7. S’il revient, enfin, à la juridiction administrative d’apprécier la légalité d’un arrêté préfectoral de suspension d’un permis de conduire pris à la suite d’une infraction au code de la route, il n’appartient qu’aux seules juridictions de l’ordre judiciaire de se prononcer sur la régularité de la constatation de ladite infraction. M. B..., qui n’allègue pas avoir saisi la juridiction compétente, ne peut utilement contester devant le juge administratif les conditions de sa verbalisation, de la rétention de son permis de conduire. Par suite, la contestation de la matérialité des faits qui lui sont reprochés et donc la régularité du procès-verbal établi à son encontre ne constitue pas un moyen susceptible d’être utilement invoqué devant le juge administratif à l’encontre de la décision de suspension de son permis de conduire prise par le préfet de l’Oise.

8. En dernier lieu, le requérant soutient que la décision contestée méconnaitrait les dispositions des articles L. 224-1 et 2 du code de la route en ce qu’elle ne mentionne pas l’identité de l’appareil de contrôle ayant servi à constater l’infraction en cause, ni dans quelles conditions cet appareil a été homologué. Toutefois, aucune disposition législative ou règlementaire n’impose que la mesure de suspension mentionne les éléments d’identification et la date d’homologation de l’appareil de contrôle utilisé pour constater l’infraction. En outre si, par un tel moyen, le requérant entend contester la matérialité de l’infraction, ce moyen ne peut qu’être écarté comme inopérant dès lors qu’il n’entre pas dans l’office du juge administratif de statuer sur la matérialité d’une infraction. Par suite, le moyen ne peut qu’être écarté.

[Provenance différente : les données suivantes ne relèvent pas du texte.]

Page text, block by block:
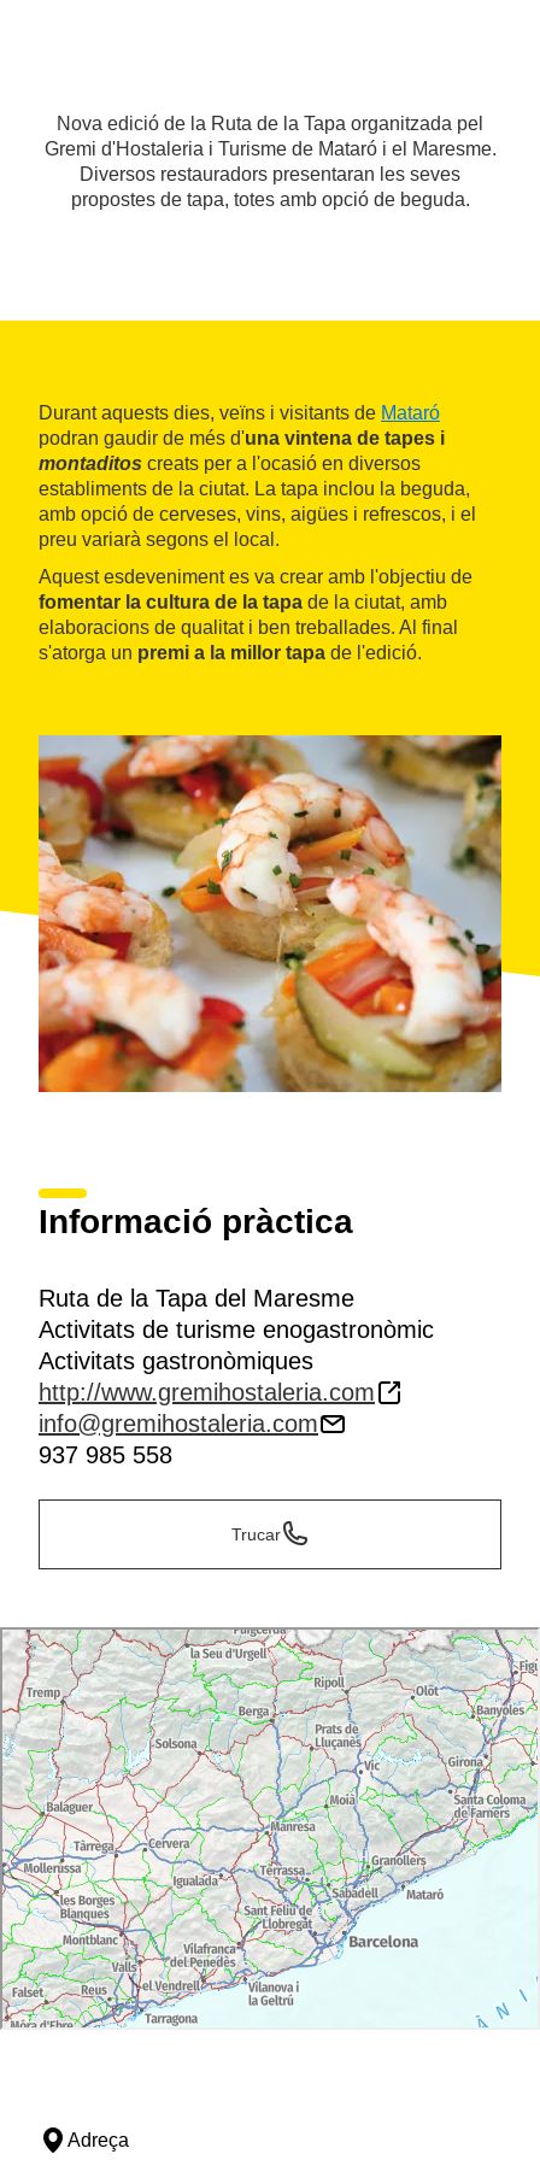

9. Il résulte de tout ce qui précède que les conclusions de la requête de M. B... aux fins d’annulation de la décision contestée doivent être rejetées ainsi, par voie de conséquence, que celles aux fins d’injonction et bénéfice des dispositions de l’article L. 761-1 du code de justice administrative.


















D E C I D E :

Article 1er : La requête de M. B... est rejetée.
Article 2 : Le présent jugement sera notifié à M. A... B... et au préfet de l’Oise.


Rendu public par mise à disposition au greffe le 22 octobre 2025.


Le magistrat désigné,

signé

G. Truy
La greffière,

signé

M-A. Boignard




La République mande et ordonne au ministre de l’intérieur, en ce qui le concerne ou à tous commissaires de justice à ce requis en ce qui concerne les voies de droit commun contre les parties privées, de pourvoir à l'exécution de la présente décision.